0

I would like to know if it is possible to delete documents from a corpus if the text is in fact "empty". I am building a corpus of texts in order to subsequently run some textmodels using quanteda package in R. The texts are in a column of a csv file and are imported as follows:

> mycorpus<-corpus(readtext("tablewithdocuments.csv",text_field="textcolumn"))
> mycorpus
Corpus consisting of 25 documents and 14 docvars.

I know how to erase empty texts from the dfm of the corpus, but I want to have a new corpus which is a subset of the original one excluding documents with a missing cell in the csv column "textcolumn".

In practice, from something as the following corpus:

library("quanteda")

text <- c(
  doc1 = "",
  doc2 = "pinapples and pizzas taste good",
  doc3 = "but please do not mix them together"
)
mycorpus <- corpus(text)

mycorpus
## Corpus consisting of 3 documents and 0 docvars.

summary(mycorpus)
## Corpus consisting of 3 documents:
## Text Types Tokens Sentences
## doc1     0      0         0
## doc2     4      4         1
## doc3     5      5         1

I would like to obtain a new corpus with only doc2 and doc3 in it.

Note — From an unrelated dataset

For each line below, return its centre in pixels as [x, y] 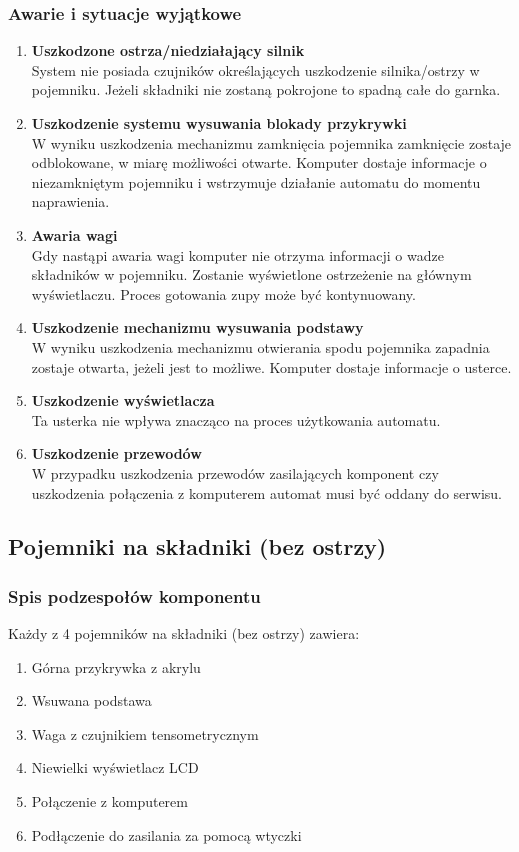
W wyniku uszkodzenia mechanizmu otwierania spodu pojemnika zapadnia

Thank you in advance for you help.

Best wishes,

Michele

  • See `?corpus_subset`. You would want something like `corpus_subset(mycorpus, textcolumn = "")`. But impossible to answer without a more reproducible example and a better explanation of the nature of your docvars and expected output. – Ken Benoit Aug 09 '19 at 20:04
  • Dear Professor Benoit, thanks for your prompt answer and sorry for not being clear enough. Your suggestion addessed my first point about selecting texts according to specific docvars but I think the major point of my question remains unanswered (my fault for not being clear). I re-edited the question above and I hope it is much clearer now what I want to do. As you can see it is a quite straightforward thing. Thanks for your help! – Michele Scotto Aug 09 '19 at 21:32

0 Answers0